Quarters considered for large-scaled re-arrangement demand reflection on the discipline of town-planning. The business agreement to realize urban renewal threatens the architect's and town planner's spatial quality and tends to isolation of the renewed area within the extant town. The Dutch Institute of Architecture arranged an exhibition and a debate on the theme of the 'Seductive Townscape'.

The culture of urban expansion has changed into a culture of urban transformation. A new interest, mostly proceeding from economic considerations, has arisen in the historical nucleus of the strongly fragmented town of to-day. One of the main purposes in the governmental Fourth Note on Area Planning is improvement of the urban environment to trade and industry.

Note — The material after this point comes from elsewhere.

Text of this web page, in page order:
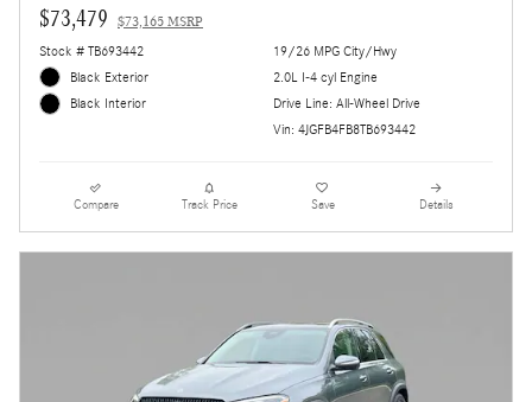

New development strategies as city management and city marketing present themselves by means of the 'seductive townscape'. This approach founds urban renewal on the town's cultural and economical potency. Rivalry between towns has started internationally, which rivalry threatens the urban identity. Top locations to business became 'exchangeable'.

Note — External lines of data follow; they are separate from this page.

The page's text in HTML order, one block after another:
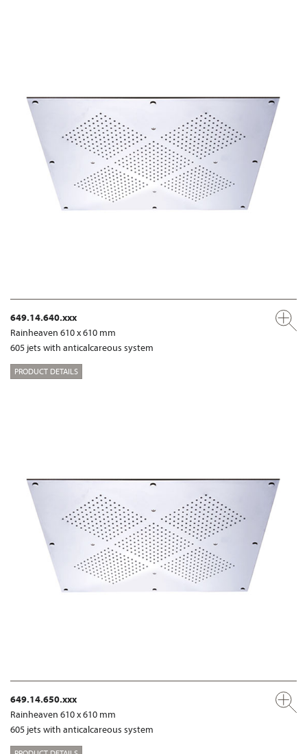
649.14.640.xxx
Rainheaven 610 x 610 mm
605 jets with anticalcareous system
PRODUCT DETAILS
649.14.650.xxx
Rainheaven 610 x 610 mm
605 jets with anticalcareous system

Confining measures, which must guarantee the urban identity, decrease the town's chances in the internationally set up contest between towns. Seductive townscapes are developed for the so-called urban emptiness’s. These projects mostly are isolated incidents in the historically grown town. The debate was based on four approaches to 'planning research' as introduced in the catalogue to the exhibition.

The plan as embodiment of city marketing (Amersfoort), the plan as script in a theatrical show-piece (Groningen), the plan as a morphological instrument with respect to the town plan's continuity (Maastricht/Rotterdam) and the plan, which Iets architecture and town-planning coincide (site of Sphinx-Céramique, Maastricht).

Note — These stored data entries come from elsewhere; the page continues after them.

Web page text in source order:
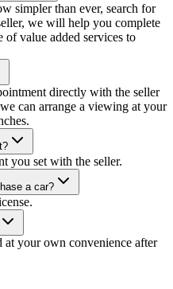
simpler than ever, search for
we will help you complete
of value added services to
directly with the seller
can arrange a viewing at your
you set with the seller.
a car?
at your own convenience after
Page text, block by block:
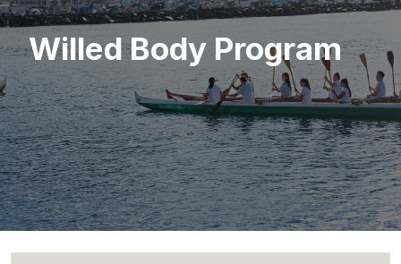
Willed Body Program

In Amersfoort the Public Private Partnership misses the link with history. Amersfoort's new identity is an example of sheer verbal town-planning, an artist's impression to seduce trade and industry. In Groningen townscapes function as attractions. The traditional bond with the site declines. The Master plan 2000 makes the Department of Area Planning and project developers cooperate.

Attention however shifted to architectural filling up too fast. Architects improvise, but the scenario writer is missing. A town-plan not being on hand in Coenen's plan for the Maastricht site of Sphinx- Céramique historical, urban and architectural forms are point of departure. A general hypothesis on the semantic change of the town is missing.

In Rotterdam conceptions are coupled with a renewed interest in morphology. The Parklane-draft for Rotterdam-West guarantees an optimal connection of continuity and renewal of urban identity. A clear framework has been created for later architectural detail. Thus the municipality must plan the urban context, fix marks and junctions and watch over the quality of public spaces.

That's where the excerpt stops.